**Problem**: Retype the records below exactly. Leave nothing out.
START Dataset entries
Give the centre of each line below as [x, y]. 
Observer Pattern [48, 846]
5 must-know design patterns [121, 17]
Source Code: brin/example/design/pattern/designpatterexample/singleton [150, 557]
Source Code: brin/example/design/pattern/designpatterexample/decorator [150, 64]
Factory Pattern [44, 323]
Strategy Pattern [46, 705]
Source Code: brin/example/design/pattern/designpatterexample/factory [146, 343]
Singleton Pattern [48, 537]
END Dataset entries
**Task output**:
Give the centre of each line below as [x, y]. 
Observer Pattern [48, 846]
5 must-know design patterns [121, 17]
Source Code: brin/example/design/pattern/designpatterexample/singleton [150, 557]
Source Code: brin/example/design/pattern/designpatterexample/decorator [150, 64]
Factory Pattern [44, 323]
Strategy Pattern [46, 705]
Source Code: brin/example/design/pattern/designpatterexample/factory [146, 343]
Singleton Pattern [48, 537]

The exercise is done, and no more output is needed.